Detection of ephrin orthologs in Spongilla using HMMER

To validate the ephrin ortholog detected by MorF in Spongilla, we recapitulated a previous effort to detect ephrins in different species using extensive HMMER protein profile search [37]. For this, we performed a HMMER search (v3.3.2) using the ephrin Pfam profile (PF00812) against the Spongilla proteome using default settings.

Detecting HGT in Spongilla

To detect HGT, we followed the proposal by Degnan [66] and sought to get multiple indications for HGT. In particular: phylogenetic evidence that the candidate gene is more closely related to foreign than to animal genes; genome data showing the candidate gene assembles into a contiguous stretch of DNA with neighboring genes unambiguously of animal origin (this requires, of course, the availability of a sequenced and assembled animal genome; the more complete the assembly, the more confident the HGT identification); and gene sequence revealing metazoan-like compositional traits, including presence of introns, GC content, and codon usage.

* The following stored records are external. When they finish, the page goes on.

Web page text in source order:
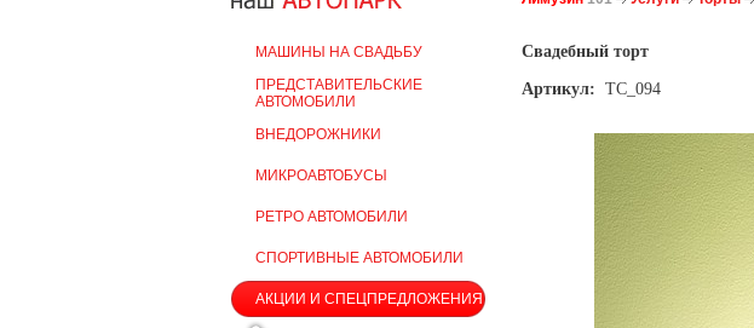
МАШИНЫ НА СВАДЬБУ
ПРЕДСТАВИТЕЛЬСКИЕ
АВТОМОБИЛИ
ВНЕДОРОЖНИКИ
МИКРОАВТОБУСЫ
РЕТРО АВТОМОБИЛИ
СПОРТИВНЫЕ АВТОМОБИЛИ
АКЦИИ И СПЕЦПРЕДЛОЖЕНИЯ
Свадебный торт
Артикул: ТС_094
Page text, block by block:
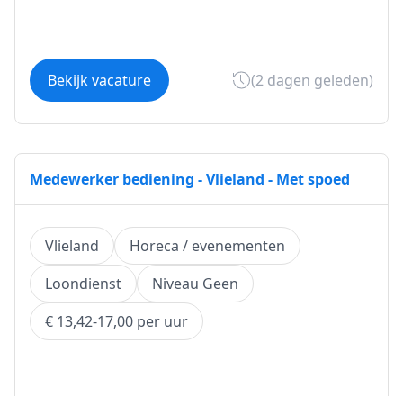
Bekijk vacature (2 dagen geleden)
Medewerker bediening - Vlieland - Met spoed
Vlieland
Horeca / evenementen
Loondienst
Niveau Geen
€ 13,42-17,00 per uur
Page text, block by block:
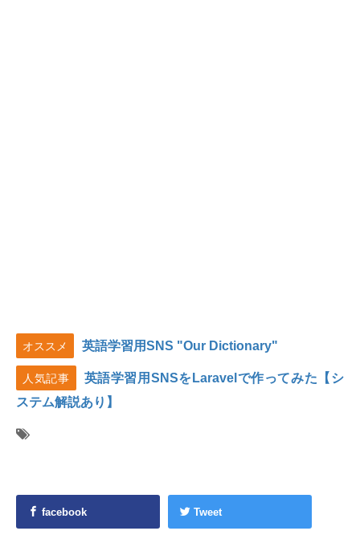
オススメ 英語学習用SNS "Our Dictionary"
人気記事
英語学習用SNSをLaravelで作ってみた【シ
ステム解説あり】
facebook Tweet
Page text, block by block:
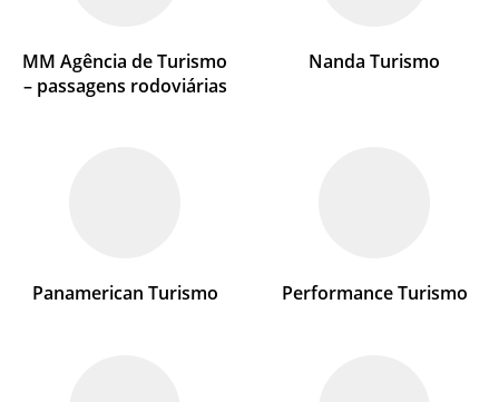
MM Agência de Turismo
– passagens rodoviárias
Nanda Turismo
Panamerican Turismo Performance Turismo
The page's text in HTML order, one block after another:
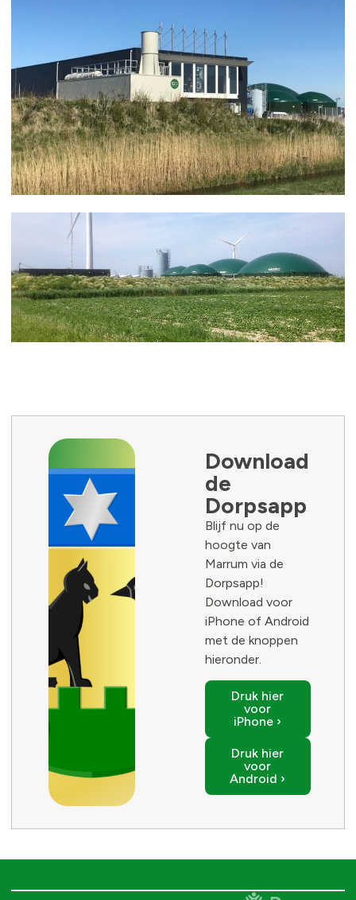
Download
de
Dorpsapp
Blijf nu op de
hoogte van
Marrum via de
Dorpsapp!
Download voor
iPhone of Android
met de knoppen
hieronder.
Druk hier
voor
iPhone ›
Druk hier
voor
Android ›
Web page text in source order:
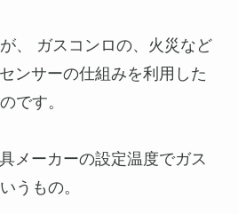
、 ガスコンロの、火災など
ンサーの仕組みを利用した
です。
メーカーの設定温度でガス
うもの。

Where possible, gene expression data showing active transcription of candidate genes in animal cell nuclei can enormously strengthen a case, and also addresses the issue of whether or not the HGT-acquired gene is active in its new genomic context.

All putative HGT proteins were used as an input for default blastp searches against non-redundant protein (nr) as well as metagenome databases (env_nr). Additionally, default EggNOG 5.0 sequence searches were run. We used SpongeBase [105] to obtain transcriptomes and genomes for 13 sponge species and obtained a 14th one directly from its repository [106]. We built sequence databases with MMseqs2 version 12-113e3 and searched against them (mmseqs easy-search) with the protein sequences of all isoforms of the HGT candidates. The resulting alignments were filtered to keep the best-scoring alignment per species per gene.

The table of best hits per genome was visualized in Python, and a sponge phylogeny was added manually based on [107] (also A. Riesgo, personal communication).